3. Results and Discussion

3.1. Analysis of the Backscattering Characterization and Polarimetric Decomposition

The mean backscattering coefficients of the different polarimetric channels (HH, VV, and HV) of the nine land cover types in the study area were extracted, i.e., MF, BDL, CL, OF, AP, WT, BL, TS, and SLM. Table 4 and Figure 6a show the variation of the backscattering coefficients for each class at different polarizations of HH, VV, and HV. The backscattering intensity was lowest for WT, with values in the ranges of −25.56 to −10.33, −36.97 to −15.57, and −28.62 to −11.99 dB in the HH, VV, and HV channels, respectively. This was because the radar antenna could not receive echoes when the smooth water surface produces specular reflections. The backscattering intensity of TS was almost as low as that of WT due to the specular scattering of microwave radiation by the overlaying water [61]. The mean backscattering coefficients of MF in the HH, VV, and HV channels were −12.41, −18.18, and −12.96 dB, respectively. Due to the depolarization of MF, its HV backscattering coefficient was lower than its HH and VV backscattering coefficients. Due to its distribution in shallow mudflats between the sea and land, the special underlying surface of MF resulted in the backscattering coefficients in the three channels being lower than those for OF and CL, and distinguished MF from the other classes.
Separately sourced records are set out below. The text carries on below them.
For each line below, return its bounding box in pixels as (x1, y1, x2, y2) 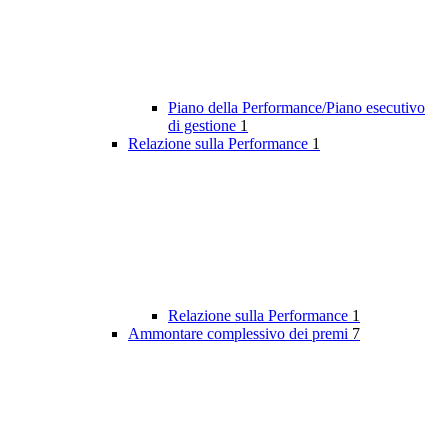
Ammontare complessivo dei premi (128, 325, 352, 343)
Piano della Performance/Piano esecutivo (168, 99, 425, 117)
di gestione (168, 117, 240, 135)
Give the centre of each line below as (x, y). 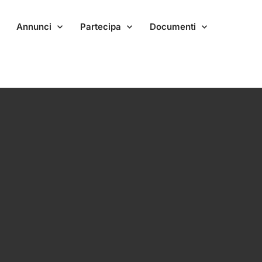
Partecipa (100, 27)
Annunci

CL and BL had high backscattered coefficients due to their rough surface, resulting in the tensive scattering of electromagnetic waves. The highest backscattered coefficients were observed for BL due to its special geometry and surface materials, with a large dielectric constant. SMF had a high soil water content and dielectric constant and also had high backscattering values, especially in the HH polarization channel.
The target scattering matrix obtained from polarimetric SAR data usually reflects the mean scattering characteristics of the scattering target. However, polarimetric SAR target decomposition decomposes the complex scattering process of a surface echo to several single scattering matrices that are helpful for analyzing radar target scattering properties and interpreting the scattering mechanism of ground objects. Figure 7 shows the mean power of the three scatterings (surface scattering, double scattering, and volumetric scattering) for the Freeman and Yamaguchi decompositions of the training samples of each class on the Radarsat-2 image. MF, CL, and OF were all vegetation types and therefore volumetric scattering was the most useful approach, with OF having the highest value. MF had the lowest surface scattering and double scattering values and could be easily distinguished from CL and OF. The double scattering of BDL was highest in all classes, and was followed by TS. Surface scattering was the most useful approach for WT, which had low double scattering and volumetric scattering values, while AP had high surface scattering and volumetric scattering values and lower double scattering values. BL and SLM also had high surface scattering and volumetric scattering values and lower double scattering values due to reflectance from the bare surfaces.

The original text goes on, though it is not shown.